A amizade tinha raízes e resistiu ao exilio do ex-presidente em Bougie, na Argélia. Tive nas mãos quando adolescente cartas que trocavam. Em l946, cinco anos apos a morte do grande português, meu pai publicou um livro, recordando facetas pouco conhecidas da sua personalidade: A vida romanesca de Teixeira Gomes. Registo ainda que as teses de licenciatura e doutoramento de meu irmão Urbano Tavares Rodrigues incidiram ambas sobre Teixeira Gomes.

Sobre o amor

Manuel Teixeira Gomes amou muitas mulheres, com níveis diferentes de intensidade, incluindo Belmira, a mãe de suas filhas, da qual se distanciou afetivamente desde o início da primeira missão diplomática. Ao renunciar à Presidência em Dezembro de 1925, o sexo perdeu rapidamente importância para ele. Tinha 67 anos, mas sentia muito o peso da idade e na sua correspondência torrencial e nos seus livros posteriores aborda com frequência essa temática. É desde a juventude ateu convicto; não teme a morte, mas ela não está ausente no seu pensamento.
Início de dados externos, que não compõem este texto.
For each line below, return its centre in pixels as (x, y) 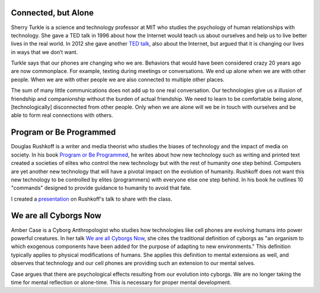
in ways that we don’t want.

Eu separei-me de minha segunda mulher aos 70 anos. Decidi fixar-me em Cuba e por ali fiquei oito anos. Cheguei no auge do Período Especial e participei com alegria na defesa daquela Revolução, para mim na época diferente de qualquer outra. Esse entusiasmo cedeu lugar a um sentimento de frustração ao aperceber-me de que a Ilha de Fidel, em lenta guinada à direita, se afastava do projeto revolucionário que havia empolgado milhões de comunistas em todo o mundo.

Nesses anos cubanos amei com frenesi juvenil uma mulher. O que me enfeitiçou nela inicialmente foi o seu talento de intelectual de prestígio mundial. Mas, transcorrido pouco mais de um ano, o encantamento evoluiu para a desilusão. Pus termo a essa relação tempestuosa. Era já intransponível o fosso ideológico que nos separava, mas senti muito a falta da sua sensualidade explosiva. Sofri.

Tinha 78 anos e decidi regressar a Portugal, para envelhecer com serenidade no meu Alentejo. Mas a certeza da proximidade relativa da morte não pesava no meu quotidiano. Acumulava projetos que, por excessivos, não poderia concretizar.

Vivia no presente, com os olhos no futuro. Caminhava quilômetros todas as manhãs, imaginando trechos de um livro de contos que preparava. Em Havana escrevera um ensaio sobre Historia da Ásia Central, um romance e dois tomos de memórias.

Inesperadamente, conheci a filha de um casal de camaradas. Ela tinha apenas 38 anos; eu ultrapassara 79. O amor era para mim então memória. Mas tornou-se absurdamente presente. Ana Catarina fez-me conhecer o amor em todas as suas vertentes, em patamares que tinha por inatingíveis para mim. Somente apos uma intervenção cirúrgica em 2011, aos 86 anos, a consciência plena do envelhecimento entrou em mim. Mas a galope. Percebi que o futuro desaparecera do horizonte. Mergulhei de repente no passado. Caty continua a amar-me. Fui, repito, um privilegiado.